PROMPT
Reproduce all of the data below without alteration; exclude every picture.

[Data items]
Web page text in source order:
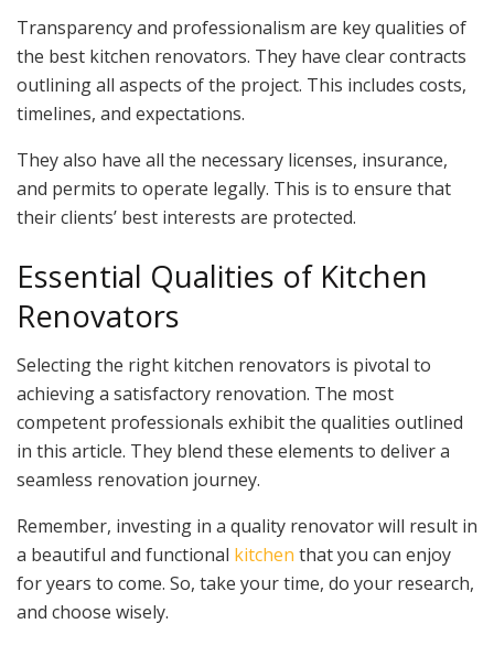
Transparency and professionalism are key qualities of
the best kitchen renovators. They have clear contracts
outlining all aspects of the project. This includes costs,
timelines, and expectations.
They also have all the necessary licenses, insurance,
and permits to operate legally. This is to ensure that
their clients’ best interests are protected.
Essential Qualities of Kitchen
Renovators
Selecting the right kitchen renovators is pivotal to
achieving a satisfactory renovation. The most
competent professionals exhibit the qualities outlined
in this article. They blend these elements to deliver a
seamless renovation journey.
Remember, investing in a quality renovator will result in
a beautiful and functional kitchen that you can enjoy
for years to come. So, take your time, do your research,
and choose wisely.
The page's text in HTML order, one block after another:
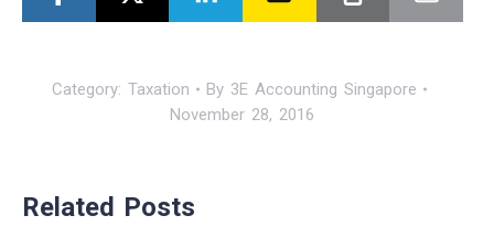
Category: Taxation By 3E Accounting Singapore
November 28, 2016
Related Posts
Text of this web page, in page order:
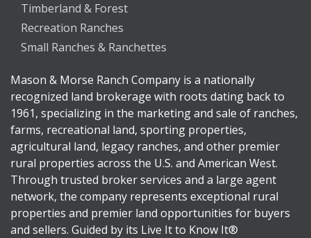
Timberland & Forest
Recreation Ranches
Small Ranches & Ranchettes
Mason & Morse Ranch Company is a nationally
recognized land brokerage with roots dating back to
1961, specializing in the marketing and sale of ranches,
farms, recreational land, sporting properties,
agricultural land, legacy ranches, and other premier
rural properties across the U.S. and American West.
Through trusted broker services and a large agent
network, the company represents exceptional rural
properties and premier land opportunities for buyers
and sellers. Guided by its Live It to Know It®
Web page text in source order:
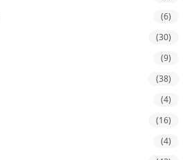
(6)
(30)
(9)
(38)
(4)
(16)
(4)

TASK OUTPUT
Web page text in source order:
Transparency and professionalism are key qualities of
the best kitchen renovators. They have clear contracts
outlining all aspects of the project. This includes costs,
timelines, and expectations.
They also have all the necessary licenses, insurance,
and permits to operate legally. This is to ensure that
their clients’ best interests are protected.
Essential Qualities of Kitchen
Renovators
Selecting the right kitchen renovators is pivotal to
achieving a satisfactory renovation. The most
competent professionals exhibit the qualities outlined
in this article. They blend these elements to deliver a
seamless renovation journey.
Remember, investing in a quality renovator will result in
a beautiful and functional kitchen that you can enjoy
for years to come. So, take your time, do your research,
and choose wisely.
The page's text in HTML order, one block after another:
Category: Taxation By 3E Accounting Singapore
November 28, 2016
Related Posts
Text of this web page, in page order:
Timberland & Forest
Recreation Ranches
Small Ranches & Ranchettes
Mason & Morse Ranch Company is a nationally
recognized land brokerage with roots dating back to
1961, specializing in the marketing and sale of ranches,
farms, recreational land, sporting properties,
agricultural land, legacy ranches, and other premier
rural properties across the U.S. and American West.
Through trusted broker services and a large agent
network, the company represents exceptional rural
properties and premier land opportunities for buyers
and sellers. Guided by its Live It to Know It®
Web page text in source order:
(6)
(30)
(9)
(38)
(4)
(16)
(4)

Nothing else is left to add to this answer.